**EXTRACTED INFORMATION**
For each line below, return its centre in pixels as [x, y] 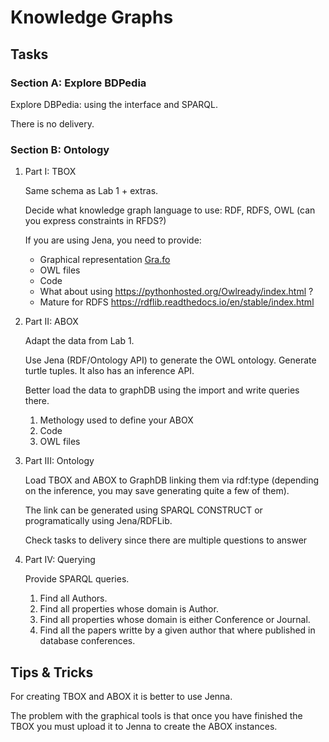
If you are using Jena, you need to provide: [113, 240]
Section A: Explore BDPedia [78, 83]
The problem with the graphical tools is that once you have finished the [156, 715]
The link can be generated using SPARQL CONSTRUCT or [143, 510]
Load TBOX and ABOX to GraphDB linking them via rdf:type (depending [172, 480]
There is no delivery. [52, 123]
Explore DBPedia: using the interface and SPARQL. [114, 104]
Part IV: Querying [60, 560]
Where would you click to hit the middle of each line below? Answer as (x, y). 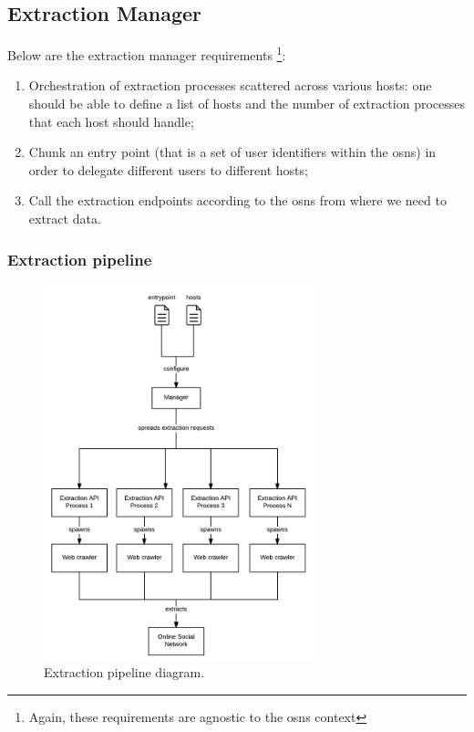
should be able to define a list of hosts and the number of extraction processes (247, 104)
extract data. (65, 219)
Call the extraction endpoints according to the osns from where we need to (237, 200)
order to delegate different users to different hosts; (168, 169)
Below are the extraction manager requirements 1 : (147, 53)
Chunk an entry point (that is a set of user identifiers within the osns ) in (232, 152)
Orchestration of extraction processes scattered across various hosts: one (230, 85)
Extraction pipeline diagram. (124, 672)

**WHAT IS REQUIRED**
Find the word "SPARQL" in the entries. Copy each line that holds it.

**SOLUTION TO THE PROBLEM**
The link can be generated using SPARQL CONSTRUCT or [143, 510]
Explore DBPedia: using the interface and SPARQL. [114, 104]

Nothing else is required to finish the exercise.